With the line containing "nodeconductor iaas2openstack --dry-run" as the starting point, output every line of the data below through its final line, character for character.

• EXERCISE INPUTS:
◇ ◇ ◇ ◇
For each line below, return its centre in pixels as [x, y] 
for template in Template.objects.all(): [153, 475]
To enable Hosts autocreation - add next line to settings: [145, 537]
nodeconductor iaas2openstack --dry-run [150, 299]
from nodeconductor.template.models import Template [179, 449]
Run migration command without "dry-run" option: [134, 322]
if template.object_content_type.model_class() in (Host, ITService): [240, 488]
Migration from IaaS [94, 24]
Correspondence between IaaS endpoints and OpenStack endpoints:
◇ ◇ ◇ ◇
• OUTPUT FOR THIS EXERCISE:
nodeconductor iaas2openstack --dry-run [150, 299]
from nodeconductor.template.models import Template [179, 449]
Run migration command without "dry-run" option: [134, 322]
if template.object_content_type.model_class() in (Host, ITService): [240, 488]
Migration from IaaS [94, 24]
Correspondence between IaaS endpoints and OpenStack endpoints:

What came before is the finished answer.